__Task statement__. Set down the records once more, please, exactly and with the pictures left out.

__Listed entries__.
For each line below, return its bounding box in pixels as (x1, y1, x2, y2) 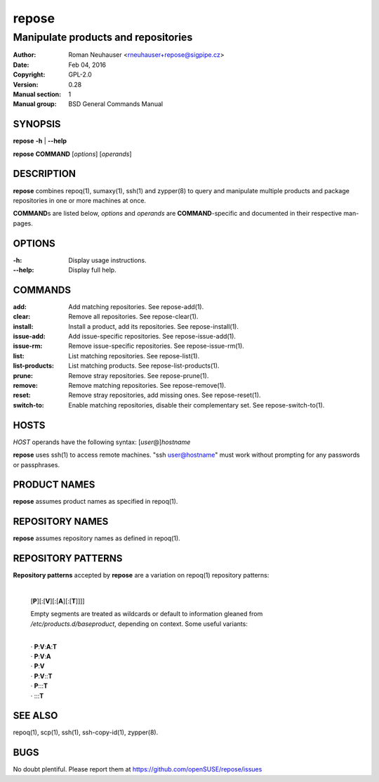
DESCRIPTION (13, 168, 77, 180)
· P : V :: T (30, 672, 53, 680)
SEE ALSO (13, 710, 58, 722)
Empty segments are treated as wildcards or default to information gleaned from (30, 610, 263, 618)
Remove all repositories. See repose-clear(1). (68, 313, 199, 321)
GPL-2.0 (68, 70, 93, 79)
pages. (13, 219, 33, 228)
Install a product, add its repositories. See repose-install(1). (68, 322, 239, 330)
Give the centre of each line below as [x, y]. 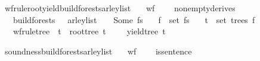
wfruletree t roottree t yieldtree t [89, 31]
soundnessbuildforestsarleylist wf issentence [98, 51]
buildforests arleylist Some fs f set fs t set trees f [134, 19]
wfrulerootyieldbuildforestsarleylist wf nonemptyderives [120, 8]
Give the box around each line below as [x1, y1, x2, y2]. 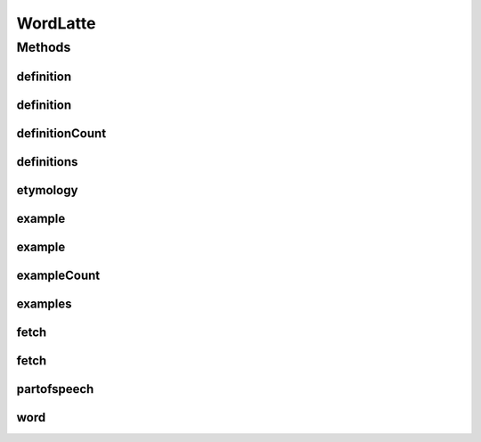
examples [16, 296, 72, 311]
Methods [16, 39, 71, 55]
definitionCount [16, 126, 107, 141]
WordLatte [16, 13, 96, 33]
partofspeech [16, 381, 94, 397]
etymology [16, 183, 78, 198]
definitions [16, 154, 78, 169]
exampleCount [16, 267, 101, 282]
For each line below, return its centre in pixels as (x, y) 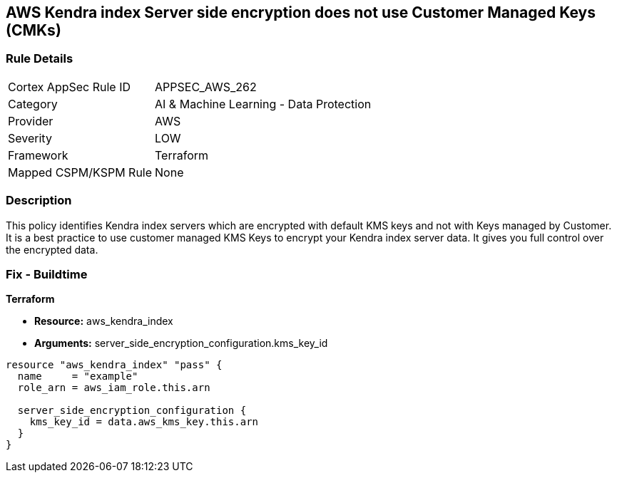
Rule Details (40, 59)
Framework (38, 155)
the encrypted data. (52, 249)
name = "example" (78, 376)
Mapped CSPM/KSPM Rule (80, 172)
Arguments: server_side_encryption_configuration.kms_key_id (181, 343)
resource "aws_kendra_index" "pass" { (114, 365)
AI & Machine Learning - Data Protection (263, 104)
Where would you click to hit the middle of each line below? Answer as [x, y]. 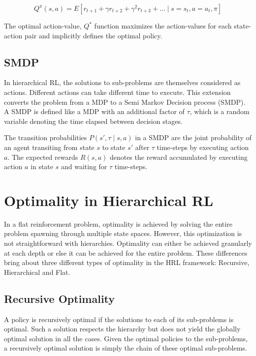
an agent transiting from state [49, 147]
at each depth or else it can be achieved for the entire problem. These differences [126, 252]
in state [42, 166]
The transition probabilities [46, 137]
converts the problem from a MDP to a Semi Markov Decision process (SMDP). [125, 102]
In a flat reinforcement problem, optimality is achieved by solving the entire [118, 223]
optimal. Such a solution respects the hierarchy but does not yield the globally [122, 329]
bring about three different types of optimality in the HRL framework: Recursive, [127, 262]
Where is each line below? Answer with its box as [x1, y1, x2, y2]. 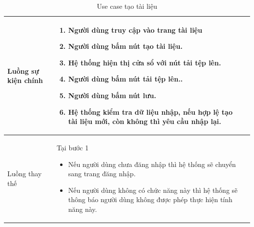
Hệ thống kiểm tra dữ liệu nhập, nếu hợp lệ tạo [68, 106, 233, 117]
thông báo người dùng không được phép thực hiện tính [68, 194, 233, 205]
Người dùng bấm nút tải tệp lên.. [68, 74, 183, 84]
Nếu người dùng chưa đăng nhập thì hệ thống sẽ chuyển [68, 159, 236, 169]
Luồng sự [7, 65, 39, 76]
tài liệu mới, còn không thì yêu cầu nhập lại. [68, 116, 221, 126]
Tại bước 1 [56, 143, 89, 152]
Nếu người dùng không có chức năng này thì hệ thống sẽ [68, 185, 238, 195]
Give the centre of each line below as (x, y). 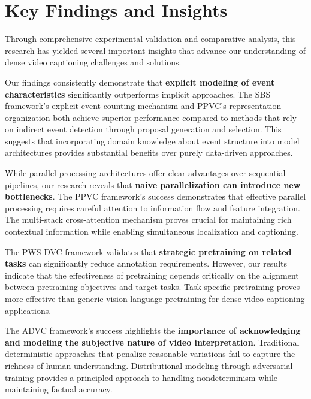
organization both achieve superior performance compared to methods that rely (151, 117)
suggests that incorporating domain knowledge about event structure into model (152, 140)
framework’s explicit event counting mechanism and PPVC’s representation (143, 106)
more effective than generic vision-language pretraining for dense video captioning (155, 298)
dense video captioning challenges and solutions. (93, 62)
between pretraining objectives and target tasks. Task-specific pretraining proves (153, 287)
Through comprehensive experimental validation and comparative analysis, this (150, 39)
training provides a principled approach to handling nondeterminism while (141, 377)

__Response box__.
For each line below, return its bounding box in pixels as (x1, y1, x2, y2) 
DESCRIPTION (13, 168, 77, 180)
· P : V :: T (30, 672, 53, 680)
SEE ALSO (13, 710, 58, 722)
Empty segments are treated as wildcards or default to information gleaned from (30, 610, 263, 618)
Remove all repositories. See repose-clear(1). (68, 313, 199, 321)
GPL-2.0 (68, 70, 93, 79)
pages. (13, 219, 33, 228)
Install a product, add its repositories. See repose-install(1). (68, 322, 239, 330)
Give the centre of each line below as [x, y]. 
wfruletree t roottree t yieldtree t [89, 31]
soundnessbuildforestsarleylist wf issentence [98, 51]
buildforests arleylist Some fs f set fs t set trees f [134, 19]
wfrulerootyieldbuildforestsarleylist wf nonemptyderives [120, 8]
Give the box around each line below as [x1, y1, x2, y2]. 
examples [16, 296, 72, 311]
Methods [16, 39, 71, 55]
definitionCount [16, 126, 107, 141]
WordLatte [16, 13, 96, 33]
partofspeech [16, 381, 94, 397]
etymology [16, 183, 78, 198]
definitions [16, 154, 78, 169]
exampleCount [16, 267, 101, 282]
For each line below, return its centre in pixels as (x, y) 
Rule Details (40, 59)
Framework (38, 155)
the encrypted data. (52, 249)
name = "example" (78, 376)
Mapped CSPM/KSPM Rule (80, 172)
Arguments: server_side_encryption_configuration.kms_key_id (181, 343)
resource "aws_kendra_index" "pass" { (114, 365)
AI & Machine Learning - Data Protection (263, 104)
Where would you click to hit the middle of each line below? Answer as [x, y]. 
an agent transiting from state [49, 147]
at each depth or else it can be achieved for the entire problem. These differences [126, 252]
in state [42, 166]
The transition probabilities [46, 137]
converts the problem from a MDP to a Semi Markov Decision process (SMDP). [125, 102]
In a flat reinforcement problem, optimality is achieved by solving the entire [118, 223]
optimal. Such a solution respects the hierarchy but does not yield the globally [122, 329]
bring about three different types of optimality in the HRL framework: Recursive, [127, 262]
Where is each line below? Answer with its box as [x1, y1, x2, y2]. 
Hệ thống kiểm tra dữ liệu nhập, nếu hợp lệ tạo [68, 106, 233, 117]
thông báo người dùng không được phép thực hiện tính [68, 194, 233, 205]
Người dùng bấm nút tải tệp lên.. [68, 74, 183, 84]
Nếu người dùng chưa đăng nhập thì hệ thống sẽ chuyển [68, 159, 236, 169]
Luồng sự [7, 65, 39, 76]
tài liệu mới, còn không thì yêu cầu nhập lại. [68, 116, 221, 126]
Tại bước 1 [56, 143, 89, 152]
Nếu người dùng không có chức năng này thì hệ thống sẽ [68, 185, 238, 195]
Give the centre of each line below as (x, y). 
organization both achieve superior performance compared to methods that rely (151, 117)
suggests that incorporating domain knowledge about event structure into model (152, 140)
framework’s explicit event counting mechanism and PPVC’s representation (143, 106)
more effective than generic vision-language pretraining for dense video captioning (155, 298)
dense video captioning challenges and solutions. (93, 62)
between pretraining objectives and target tasks. Task-specific pretraining proves (153, 287)
Through comprehensive experimental validation and comparative analysis, this (150, 39)
training provides a principled approach to handling nondeterminism while (141, 377)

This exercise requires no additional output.